TASK PROMPT:
When you reach the line with "warmer colours, casual" in the listing below, transcribe it and each line after it up to and including the line with "personality descriptors. If", exactly and with nothing else.
[EXERCISE DATA — start]
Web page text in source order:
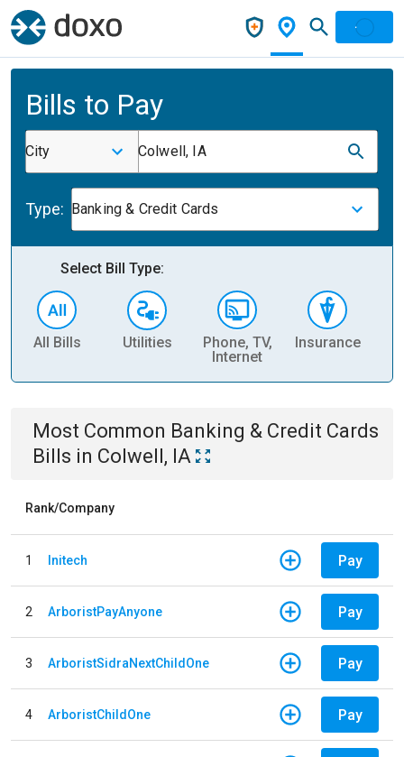
Bills to Pay
City Colwell, IA
Type: Banking & Credit Cards
Select Bill Type:
All Bills Utilities
Phone, TV,
Internet
Insurance
Most Common Banking & Credit Cards
Bills in Colwell, IA
Rank/Company
1 Initech Pay
2 ArboristPayAnyone Pay
3 ArboristSidraNextChildOne Pay
4 ArboristChildOne Pay
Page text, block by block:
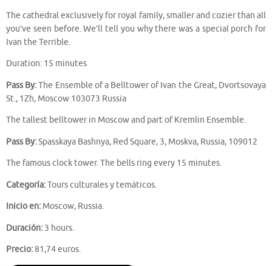
The cathedral exclusively for royal family, smaller and cozier than all
you’ve seen before. We’ll tell you why there was a special porch for
Ivan the Terrible.
Duration: 15 minutes
Pass By:The Ensemble of a Belltower of Ivan the Great, Dvortsovaya
St., 1Zh, Moscow 103073 Russia
The tallest belltower in Moscow and part of Kremlin Ensemble.
Pass By:Spasskaya Bashnya, Red Square, 3, Moskva, Russia, 109012
The famous clock tower. The bells ring every 15 minutes.
Categoría:Tours culturales y temáticos.
Inicio en: Moscow, Russia.
Duración: 3 hours.
Precio:81,74 euros.
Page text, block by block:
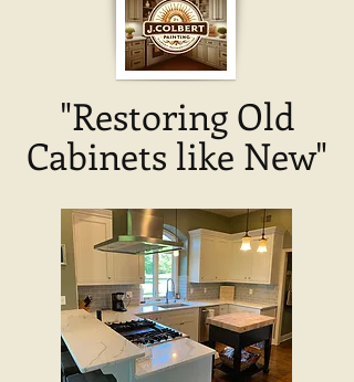
"Restoring Old
Cabinets like New"
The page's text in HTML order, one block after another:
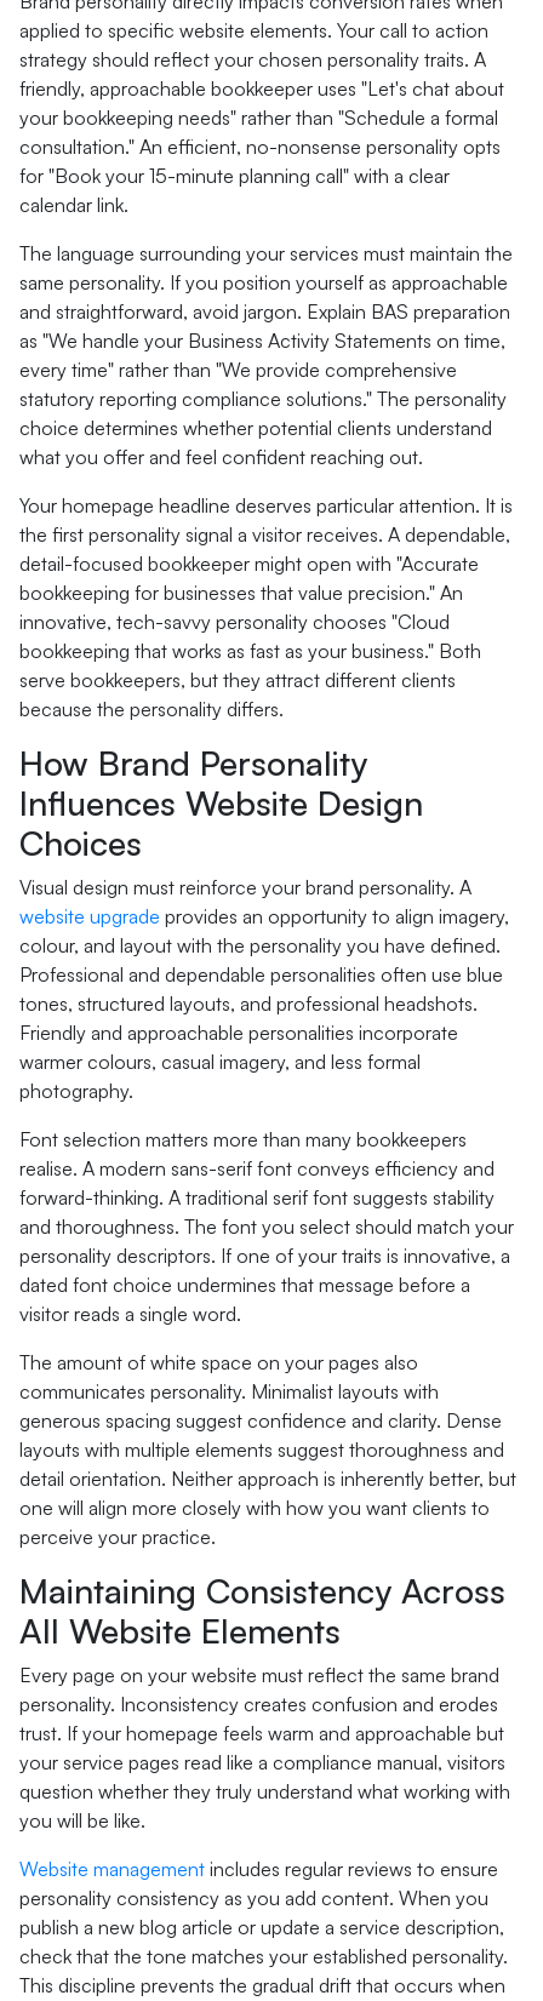
applied to specific website elements. Your call to action
strategy should reflect your chosen personality traits. A
friendly, approachable bookkeeper uses "Let's chat about
your bookkeeping needs" rather than "Schedule a formal
consultation." An efficient, no-nonsense personality opts
for "Book your 15-minute planning call" with a clear
calendar link.
The language surrounding your services must maintain the
same personality. If you position yourself as approachable
and straightforward, avoid jargon. Explain BAS preparation
as "We handle your Business Activity Statements on time,
every time" rather than "We provide comprehensive
statutory reporting compliance solutions." The personality
choice determines whether potential clients understand
what you offer and feel confident reaching out.
Your homepage headline deserves particular attention. It is
the first personality signal a visitor receives. A dependable,
detail-focused bookkeeper might open with "Accurate
bookkeeping for businesses that value precision." An
innovative, tech-savvy personality chooses "Cloud
bookkeeping that works as fast as your business." Both
serve bookkeepers, but they attract different clients
because the personality differs.
How Brand Personality
Influences Website Design
Choices
Visual design must reinforce your brand personality. A
website upgrade provides an opportunity to align imagery,
colour, and layout with the personality you have defined.
Professional and dependable personalities often use blue
tones, structured layouts, and professional headshots.
Friendly and approachable personalities incorporate
warmer colours, casual imagery, and less formal
photography.
Font selection matters more than many bookkeepers
realise. A modern sans-serif font conveys efficiency and
forward-thinking. A traditional serif font suggests stability
and thoroughness. The font you select should match your
personality descriptors. If one of your traits is innovative, a
dated font choice undermines that message before a
visitor reads a single word.
The amount of white space on your pages also
communicates personality. Minimalist layouts with
generous spacing suggest confidence and clarity. Dense
layouts with multiple elements suggest thoroughness and
detail orientation. Neither approach is inherently better, but
one will align more closely with how you want clients to
perceive your practice.
Maintaining Consistency Across
All Website Elements
Every page on your website must reflect the same brand
personality. Inconsistency creates confusion and erodes
trust. If your homepage feels warm and approachable but
your service pages read like a compliance manual, visitors
question whether they truly understand what working with
you will be like.
Website management includes regular reviews to ensure
personality consistency as you add content. When you
publish a new blog article or update a service description,
check that the tone matches your established personality.
This discipline prevents the gradual drift that occurs when
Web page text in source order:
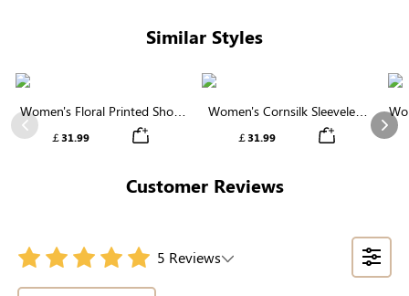
Similar Styles
Previous
Women's Floral Printed Short
Sleeve Notch Neck Elastic
￡31.99
Women's Cornsilk Sleeveless
Ruffled Collar Round Neck
￡31.99
Customer Reviews
5 Reviews
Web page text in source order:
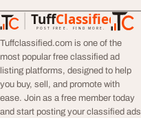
[EXERCISE DATA — finish]
YOUR RESPONSE:
warmer colours, casual imagery, and less formal
photography.
Font selection matters more than many bookkeepers
realise. A modern sans-serif font conveys efficiency and
forward-thinking. A traditional serif font suggests stability
and thoroughness. The font you select should match your
personality descriptors. If one of your traits is innovative, a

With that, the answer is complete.